Someone who likes the outdoors, hiking, and camping. If you enjoy nature and are concerned about the environment and how we use it, you may enjoy this major.

College Checklist

  • Are field trips and field instruction built into most, if not all, courses?
  • How much access will you have to labs and instruments, such as chemistry equipment, housed in other departments?
  • Have any of the professors worked as geologists outside of the academic setting (in industry, for example)?
  • Will you have the chance to focus on a particular subject, like hydrogeology, environmental geology, or exploration seismology?

Did You Know?

  • Geology not only looks at the past, but also uses knowledge about how the earth has formed and evolved to predict what will happen in the future.

Course Spotlight

In an introductory geology class, you’ll learn the basics of the major.
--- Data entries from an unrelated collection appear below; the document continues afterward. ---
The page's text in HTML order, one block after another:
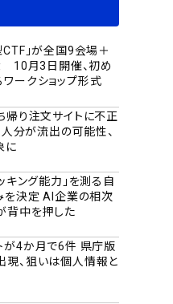
」が全国9会場＋
10月3日開催、初め
ークショップ形式
帰り注文サイトに不正
分が流出の可能性、
に
キング能力」を測る自
を決定 AI企業の相次
背中を押した
が4か月で6件 県庁版
現、狙いは個人情報と
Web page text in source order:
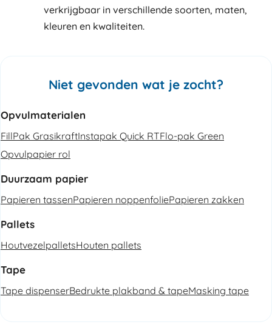
verkrijgbaar in verschillende soorten, maten,
kleuren en kwaliteiten.
Niet gevonden wat je zocht?
Opvulmaterialen
FillPak GrasikraftInstapak Quick RTFlo-pak Green
Opvulpapier rol
Duurzaam papier
Papieren tassenPapieren noppenfoliePapieren zakken
Pallets
HoutvezelpalletsHouten pallets
Tape
Tape dispenserBedrukte plakband & tapeMasking tape

You’ll learn how to identify rocks, minerals, and fossils. You may also cover such topics as plate tectonics. Plate tectonics is the theory that land masses, such as continents, are on plates that move across the surface of the earth.

Other topics include weathering and erosion processes, volcanoes, earthquakes, and the geological timescale, which goes back billions of years to the earth’s formation. Expect to spend plenty of time in the lab and on field trips putting course concepts into practice.